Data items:
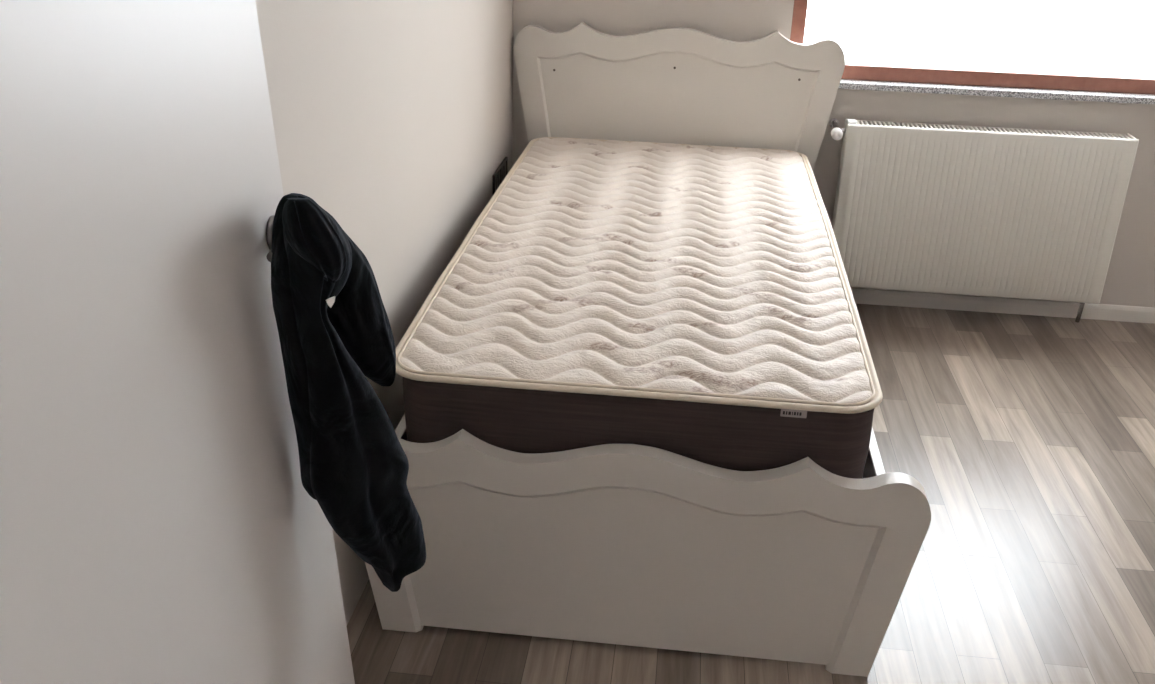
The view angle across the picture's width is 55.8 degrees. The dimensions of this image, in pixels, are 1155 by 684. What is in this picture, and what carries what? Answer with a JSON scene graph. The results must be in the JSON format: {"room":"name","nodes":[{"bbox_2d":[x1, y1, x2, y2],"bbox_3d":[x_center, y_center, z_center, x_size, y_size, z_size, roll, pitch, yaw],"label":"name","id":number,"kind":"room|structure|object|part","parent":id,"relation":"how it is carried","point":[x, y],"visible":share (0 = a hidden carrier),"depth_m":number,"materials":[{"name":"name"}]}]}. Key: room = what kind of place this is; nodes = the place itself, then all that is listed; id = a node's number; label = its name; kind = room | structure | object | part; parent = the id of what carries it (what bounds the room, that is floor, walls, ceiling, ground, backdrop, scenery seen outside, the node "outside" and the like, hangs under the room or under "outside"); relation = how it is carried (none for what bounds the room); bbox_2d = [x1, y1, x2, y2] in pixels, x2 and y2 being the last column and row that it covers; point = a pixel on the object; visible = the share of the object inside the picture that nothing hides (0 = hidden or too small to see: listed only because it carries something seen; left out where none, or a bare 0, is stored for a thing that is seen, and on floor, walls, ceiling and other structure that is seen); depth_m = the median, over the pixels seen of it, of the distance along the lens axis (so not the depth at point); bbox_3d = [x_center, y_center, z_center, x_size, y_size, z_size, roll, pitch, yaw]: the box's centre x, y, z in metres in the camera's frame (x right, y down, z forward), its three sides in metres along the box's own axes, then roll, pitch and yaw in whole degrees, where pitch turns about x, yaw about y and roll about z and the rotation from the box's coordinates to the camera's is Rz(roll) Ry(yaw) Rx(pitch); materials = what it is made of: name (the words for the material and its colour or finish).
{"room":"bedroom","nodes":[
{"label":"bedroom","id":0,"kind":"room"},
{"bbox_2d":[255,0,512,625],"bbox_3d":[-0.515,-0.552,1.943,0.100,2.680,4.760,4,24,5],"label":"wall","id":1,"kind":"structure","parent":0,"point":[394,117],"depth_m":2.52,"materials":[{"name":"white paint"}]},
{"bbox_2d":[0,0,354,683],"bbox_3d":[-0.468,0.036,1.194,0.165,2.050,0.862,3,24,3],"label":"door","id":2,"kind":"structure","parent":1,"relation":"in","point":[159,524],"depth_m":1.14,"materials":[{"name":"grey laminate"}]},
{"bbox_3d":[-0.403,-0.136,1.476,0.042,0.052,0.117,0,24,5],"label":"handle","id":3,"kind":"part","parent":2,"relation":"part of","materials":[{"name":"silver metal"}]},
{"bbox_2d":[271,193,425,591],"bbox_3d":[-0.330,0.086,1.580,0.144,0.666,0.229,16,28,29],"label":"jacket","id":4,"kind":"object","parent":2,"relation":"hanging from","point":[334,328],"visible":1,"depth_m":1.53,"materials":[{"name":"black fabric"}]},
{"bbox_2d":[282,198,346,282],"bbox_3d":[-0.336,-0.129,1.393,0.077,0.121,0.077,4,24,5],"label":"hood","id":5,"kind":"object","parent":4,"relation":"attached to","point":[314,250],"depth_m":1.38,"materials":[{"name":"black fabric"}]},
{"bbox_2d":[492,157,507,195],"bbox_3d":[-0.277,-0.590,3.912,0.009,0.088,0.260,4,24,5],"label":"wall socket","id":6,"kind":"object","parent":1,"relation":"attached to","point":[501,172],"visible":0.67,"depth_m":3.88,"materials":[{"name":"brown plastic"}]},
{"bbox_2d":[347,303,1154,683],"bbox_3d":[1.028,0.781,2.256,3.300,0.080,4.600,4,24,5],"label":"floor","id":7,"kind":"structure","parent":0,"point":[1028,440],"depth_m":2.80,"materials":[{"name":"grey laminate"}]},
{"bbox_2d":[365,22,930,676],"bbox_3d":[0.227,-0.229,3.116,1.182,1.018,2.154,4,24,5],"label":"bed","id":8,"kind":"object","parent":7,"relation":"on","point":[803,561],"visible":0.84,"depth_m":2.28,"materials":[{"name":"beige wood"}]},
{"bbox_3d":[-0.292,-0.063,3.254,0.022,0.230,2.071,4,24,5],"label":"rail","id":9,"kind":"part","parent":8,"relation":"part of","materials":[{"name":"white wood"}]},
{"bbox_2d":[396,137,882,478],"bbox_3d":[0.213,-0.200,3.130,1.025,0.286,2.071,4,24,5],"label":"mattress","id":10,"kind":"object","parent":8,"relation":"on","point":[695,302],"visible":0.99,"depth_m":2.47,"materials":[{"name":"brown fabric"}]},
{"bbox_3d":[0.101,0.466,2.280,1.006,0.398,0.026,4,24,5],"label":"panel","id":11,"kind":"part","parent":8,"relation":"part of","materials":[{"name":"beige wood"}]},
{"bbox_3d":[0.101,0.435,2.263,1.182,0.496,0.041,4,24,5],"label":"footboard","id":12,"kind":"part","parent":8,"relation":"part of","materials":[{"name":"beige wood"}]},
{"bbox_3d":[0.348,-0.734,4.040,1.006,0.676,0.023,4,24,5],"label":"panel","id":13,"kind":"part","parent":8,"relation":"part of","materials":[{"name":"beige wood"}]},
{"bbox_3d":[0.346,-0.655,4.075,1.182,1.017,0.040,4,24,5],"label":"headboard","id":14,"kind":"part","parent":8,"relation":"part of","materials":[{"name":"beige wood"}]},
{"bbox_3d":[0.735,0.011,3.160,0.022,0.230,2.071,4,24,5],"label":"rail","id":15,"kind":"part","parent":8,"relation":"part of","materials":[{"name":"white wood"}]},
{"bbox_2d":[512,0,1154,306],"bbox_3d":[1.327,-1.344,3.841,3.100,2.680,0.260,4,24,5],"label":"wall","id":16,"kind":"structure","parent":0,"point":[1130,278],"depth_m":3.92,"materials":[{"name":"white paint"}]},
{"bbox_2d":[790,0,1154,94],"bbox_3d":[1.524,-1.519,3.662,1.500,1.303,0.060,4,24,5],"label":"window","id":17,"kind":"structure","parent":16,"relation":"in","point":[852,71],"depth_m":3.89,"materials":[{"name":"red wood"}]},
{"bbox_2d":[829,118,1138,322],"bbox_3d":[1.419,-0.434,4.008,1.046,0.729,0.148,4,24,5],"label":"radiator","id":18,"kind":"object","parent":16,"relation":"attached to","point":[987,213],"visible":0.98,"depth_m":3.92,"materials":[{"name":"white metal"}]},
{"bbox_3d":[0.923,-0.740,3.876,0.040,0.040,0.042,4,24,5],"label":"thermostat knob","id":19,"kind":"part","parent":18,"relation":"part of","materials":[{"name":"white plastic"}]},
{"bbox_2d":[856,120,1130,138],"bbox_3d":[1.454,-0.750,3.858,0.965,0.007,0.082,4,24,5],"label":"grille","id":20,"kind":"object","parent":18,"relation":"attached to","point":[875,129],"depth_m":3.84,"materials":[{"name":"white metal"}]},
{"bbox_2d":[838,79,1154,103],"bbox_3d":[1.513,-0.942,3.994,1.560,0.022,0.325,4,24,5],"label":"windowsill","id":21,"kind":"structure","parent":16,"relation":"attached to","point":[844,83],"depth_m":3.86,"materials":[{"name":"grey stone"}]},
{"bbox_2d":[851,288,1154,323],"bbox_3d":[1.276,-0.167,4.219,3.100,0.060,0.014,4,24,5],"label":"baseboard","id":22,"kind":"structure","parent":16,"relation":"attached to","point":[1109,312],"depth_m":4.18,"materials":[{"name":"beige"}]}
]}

▸ TASK DESCRIPTION: Could you transcribe every entry exactly, leaving out the pictures?

▸ RESULT FOR THIS EXERCISE:
The view angle across the picture's width is 55.8 degrees. The dimensions of this image, in pixels, are 1155 by 684. What is in this picture, and what carries what? Answer with a JSON scene graph. The results must be in the JSON format: {"room":"name","nodes":[{"bbox_2d":[x1, y1, x2, y2],"bbox_3d":[x_center, y_center, z_center, x_size, y_size, z_size, roll, pitch, yaw],"label":"name","id":number,"kind":"room|structure|object|part","parent":id,"relation":"how it is carried","point":[x, y],"visible":share (0 = a hidden carrier),"depth_m":number,"materials":[{"name":"name"}]}]}. Key: room = what kind of place this is; nodes = the place itself, then all that is listed; id = a node's number; label = its name; kind = room | structure | object | part; parent = the id of what carries it (what bounds the room, that is floor, walls, ceiling, ground, backdrop, scenery seen outside, the node "outside" and the like, hangs under the room or under "outside"); relation = how it is carried (none for what bounds the room); bbox_2d = [x1, y1, x2, y2] in pixels, x2 and y2 being the last column and row that it covers; point = a pixel on the object; visible = the share of the object inside the picture that nothing hides (0 = hidden or too small to see: listed only because it carries something seen; left out where none, or a bare 0, is stored for a thing that is seen, and on floor, walls, ceiling and other structure that is seen); depth_m = the median, over the pixels seen of it, of the distance along the lens axis (so not the depth at point); bbox_3d = [x_center, y_center, z_center, x_size, y_size, z_size, roll, pitch, yaw]: the box's centre x, y, z in metres in the camera's frame (x right, y down, z forward), its three sides in metres along the box's own axes, then roll, pitch and yaw in whole degrees, where pitch turns about x, yaw about y and roll about z and the rotation from the box's coordinates to the camera's is Rz(roll) Ry(yaw) Rx(pitch); materials = what it is made of: name (the words for the material and its colour or finish).
{"room":"bedroom","nodes":[
{"label":"bedroom","id":0,"kind":"room"},
{"bbox_2d":[255,0,512,625],"bbox_3d":[-0.515,-0.552,1.943,0.100,2.680,4.760,4,24,5],"label":"wall","id":1,"kind":"structure","parent":0,"point":[394,117],"depth_m":2.52,"materials":[{"name":"white paint"}]},
{"bbox_2d":[0,0,354,683],"bbox_3d":[-0.468,0.036,1.194,0.165,2.050,0.862,3,24,3],"label":"door","id":2,"kind":"structure","parent":1,"relation":"in","point":[159,524],"depth_m":1.14,"materials":[{"name":"grey laminate"}]},
{"bbox_3d":[-0.403,-0.136,1.476,0.042,0.052,0.117,0,24,5],"label":"handle","id":3,"kind":"part","parent":2,"relation":"part of","materials":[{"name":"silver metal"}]},
{"bbox_2d":[271,193,425,591],"bbox_3d":[-0.330,0.086,1.580,0.144,0.666,0.229,16,28,29],"label":"jacket","id":4,"kind":"object","parent":2,"relation":"hanging from","point":[334,328],"visible":1,"depth_m":1.53,"materials":[{"name":"black fabric"}]},
{"bbox_2d":[282,198,346,282],"bbox_3d":[-0.336,-0.129,1.393,0.077,0.121,0.077,4,24,5],"label":"hood","id":5,"kind":"object","parent":4,"relation":"attached to","point":[314,250],"depth_m":1.38,"materials":[{"name":"black fabric"}]},
{"bbox_2d":[492,157,507,195],"bbox_3d":[-0.277,-0.590,3.912,0.009,0.088,0.260,4,24,5],"label":"wall socket","id":6,"kind":"object","parent":1,"relation":"attached to","point":[501,172],"visible":0.67,"depth_m":3.88,"materials":[{"name":"brown plastic"}]},
{"bbox_2d":[347,303,1154,683],"bbox_3d":[1.028,0.781,2.256,3.300,0.080,4.600,4,24,5],"label":"floor","id":7,"kind":"structure","parent":0,"point":[1028,440],"depth_m":2.80,"materials":[{"name":"grey laminate"}]},
{"bbox_2d":[365,22,930,676],"bbox_3d":[0.227,-0.229,3.116,1.182,1.018,2.154,4,24,5],"label":"bed","id":8,"kind":"object","parent":7,"relation":"on","point":[803,561],"visible":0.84,"depth_m":2.28,"materials":[{"name":"beige wood"}]},
{"bbox_3d":[-0.292,-0.063,3.254,0.022,0.230,2.071,4,24,5],"label":"rail","id":9,"kind":"part","parent":8,"relation":"part of","materials":[{"name":"white wood"}]},
{"bbox_2d":[396,137,882,478],"bbox_3d":[0.213,-0.200,3.130,1.025,0.286,2.071,4,24,5],"label":"mattress","id":10,"kind":"object","parent":8,"relation":"on","point":[695,302],"visible":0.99,"depth_m":2.47,"materials":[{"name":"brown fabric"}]},
{"bbox_3d":[0.101,0.466,2.280,1.006,0.398,0.026,4,24,5],"label":"panel","id":11,"kind":"part","parent":8,"relation":"part of","materials":[{"name":"beige wood"}]},
{"bbox_3d":[0.101,0.435,2.263,1.182,0.496,0.041,4,24,5],"label":"footboard","id":12,"kind":"part","parent":8,"relation":"part of","materials":[{"name":"beige wood"}]},
{"bbox_3d":[0.348,-0.734,4.040,1.006,0.676,0.023,4,24,5],"label":"panel","id":13,"kind":"part","parent":8,"relation":"part of","materials":[{"name":"beige wood"}]},
{"bbox_3d":[0.346,-0.655,4.075,1.182,1.017,0.040,4,24,5],"label":"headboard","id":14,"kind":"part","parent":8,"relation":"part of","materials":[{"name":"beige wood"}]},
{"bbox_3d":[0.735,0.011,3.160,0.022,0.230,2.071,4,24,5],"label":"rail","id":15,"kind":"part","parent":8,"relation":"part of","materials":[{"name":"white wood"}]},
{"bbox_2d":[512,0,1154,306],"bbox_3d":[1.327,-1.344,3.841,3.100,2.680,0.260,4,24,5],"label":"wall","id":16,"kind":"structure","parent":0,"point":[1130,278],"depth_m":3.92,"materials":[{"name":"white paint"}]},
{"bbox_2d":[790,0,1154,94],"bbox_3d":[1.524,-1.519,3.662,1.500,1.303,0.060,4,24,5],"label":"window","id":17,"kind":"structure","parent":16,"relation":"in","point":[852,71],"depth_m":3.89,"materials":[{"name":"red wood"}]},
{"bbox_2d":[829,118,1138,322],"bbox_3d":[1.419,-0.434,4.008,1.046,0.729,0.148,4,24,5],"label":"radiator","id":18,"kind":"object","parent":16,"relation":"attached to","point":[987,213],"visible":0.98,"depth_m":3.92,"materials":[{"name":"white metal"}]},
{"bbox_3d":[0.923,-0.740,3.876,0.040,0.040,0.042,4,24,5],"label":"thermostat knob","id":19,"kind":"part","parent":18,"relation":"part of","materials":[{"name":"white plastic"}]},
{"bbox_2d":[856,120,1130,138],"bbox_3d":[1.454,-0.750,3.858,0.965,0.007,0.082,4,24,5],"label":"grille","id":20,"kind":"object","parent":18,"relation":"attached to","point":[875,129],"depth_m":3.84,"materials":[{"name":"white metal"}]},
{"bbox_2d":[838,79,1154,103],"bbox_3d":[1.513,-0.942,3.994,1.560,0.022,0.325,4,24,5],"label":"windowsill","id":21,"kind":"structure","parent":16,"relation":"attached to","point":[844,83],"depth_m":3.86,"materials":[{"name":"grey stone"}]},
{"bbox_2d":[851,288,1154,323],"bbox_3d":[1.276,-0.167,4.219,3.100,0.060,0.014,4,24,5],"label":"baseboard","id":22,"kind":"structure","parent":16,"relation":"attached to","point":[1109,312],"depth_m":4.18,"materials":[{"name":"beige"}]}
]}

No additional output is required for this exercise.